У него это так хорошо вышло, и сама улыбка получилась столь мягкой и мечтательной, что я на секунду даже залюбовался.
—А про меня словечко не молвишь? — Это он мне уже в спину.
— Царский венец тебе уготован,— бросил я через плечо и вышел, крепко держа за руку мальчишку.
Как отреагировал на такое пророчество Борис Годунов — а больше быть некому,— я не видел. Не до того мне было. Все внимание на младшем Висковатом. Если он сейчас, на финише нашего представления, заорет: «Мама!» и рванется наверх — пиши пропало. Но мальчик послушно шел и даже продолжал бубнить.
Мы уже вышли на крыльцо, как меня словно кто-то с силой толкнул в спину — на соседнем подворье раздался душераздирающий крик.
«А дочке-то у казначея всего пятнадцать исполнилось,— вспомнил я,— Совсем еще девочка».
И тут же еще один — на этот раз женский.
Мы оба повернули головы. К сожалению, крыльцо в хоромах Ивана Михайловича было высоким — происходящее у соседей на просторном дворе перед теремом я увидел, как на ладони. Увидел и остолбенел. Картина, открывшаяся моим глазам, была и впрямь страшна. Творимое под непосредственным руководством двух Иоаннов, старого и молодого, зверство оказалось настолько диким, что я даже не догадался закрыть мальчику глаза.
Изнасилование, конечно, мерзко, никто не спорит, но помимо него нас ждало зрелище поэкзотичнее. Вы никогда не видели, как человека перетирают надвое? Да-да, я не оговорился. Именно перетирают, используя для этого обычную толстую веревку, ну, может, просмоленную для прочности — я в такие подробности не вдавался.

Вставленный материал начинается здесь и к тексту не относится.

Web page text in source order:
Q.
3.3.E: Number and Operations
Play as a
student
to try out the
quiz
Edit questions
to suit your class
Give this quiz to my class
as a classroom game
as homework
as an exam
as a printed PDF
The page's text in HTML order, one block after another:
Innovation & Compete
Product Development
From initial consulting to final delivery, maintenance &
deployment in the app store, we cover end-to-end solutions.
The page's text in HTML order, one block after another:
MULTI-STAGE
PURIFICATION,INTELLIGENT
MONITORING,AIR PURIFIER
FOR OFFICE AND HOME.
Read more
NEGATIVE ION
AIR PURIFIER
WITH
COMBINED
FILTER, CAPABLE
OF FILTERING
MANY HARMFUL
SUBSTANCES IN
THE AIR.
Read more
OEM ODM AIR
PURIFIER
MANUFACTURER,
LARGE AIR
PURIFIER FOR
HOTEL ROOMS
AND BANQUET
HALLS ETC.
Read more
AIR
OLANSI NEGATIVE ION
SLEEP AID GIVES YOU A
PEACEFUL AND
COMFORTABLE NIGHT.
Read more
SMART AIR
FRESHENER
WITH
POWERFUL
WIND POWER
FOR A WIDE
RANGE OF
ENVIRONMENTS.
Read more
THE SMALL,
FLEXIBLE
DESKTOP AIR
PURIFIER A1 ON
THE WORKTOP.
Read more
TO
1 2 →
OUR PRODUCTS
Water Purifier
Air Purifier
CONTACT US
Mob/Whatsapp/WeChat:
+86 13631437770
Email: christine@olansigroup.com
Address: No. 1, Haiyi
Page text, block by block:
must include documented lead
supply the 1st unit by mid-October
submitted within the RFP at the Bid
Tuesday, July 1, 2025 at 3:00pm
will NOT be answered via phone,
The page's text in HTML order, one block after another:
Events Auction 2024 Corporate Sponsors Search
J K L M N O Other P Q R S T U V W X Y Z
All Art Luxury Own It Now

Двое загоняют ее человеку между ног и, держа за концы, наяривают, как двуручной пилой. Прочие держат перетираемого за руки и за ноги, чтоб не трепыхался. В данном случае это была перетираемая, то есть жена Фуникова.
О дальнейшем рассказывать ни к чему, и смаковать увиденное не собираюсь. Могу сказать только одно — по сравнению с этим изнасилование выглядит как детский лепет на зеленой лужайке.
— Не смотри,— опомнился я наконец и закрыл младшему Висковатому глаза, но было поздно, и он увидел предостаточно.
Я прикусил губу и, стараясь не ускорять ход, продолжал тихонько брести дальше, медленно шаркая босыми ногами. За калитку мы уже вышли, но возле нее оставались стоять стрельцы. Скорее всего, они не смотрели в нашу сторону, но зачем рисковать? Корабли чаще всего тонут либо в начале плавания, либо в самом конце, разбиваясь о прибрежные скалы. Было бы обидно «утонуть», когда спасение мальчишки так близко, и я продолжал тяжело ступать по доскам, которыми были застелены все улицы внутри Кремля.
На душе было тяжко. Меня не в чем упрекнуть, да и сам я понимал, что сделал все, что мог, и даже с верхом. Остановить кошмар просто не в моих силах. Но, господи, если бы кто знал, как мне хотелось его прекратить!
И пока мы брели, постепенно удаляясь на безопасное расстояние, девчонка и женщина постарше все кричали, истошно голося почти без перерыва и без пауз. И каждая из них звала на помощь маму.
— Бу-бу-бу-бу,— раздалось слева.
— Теперь можешь перестать,— сказал я мальчику.
— Бу-бу-бу,— ответил он.
Не понял.
Я остановился и присел возле него на корточки.
— Мы выиграли,— грустно сообщил я,— Отбой.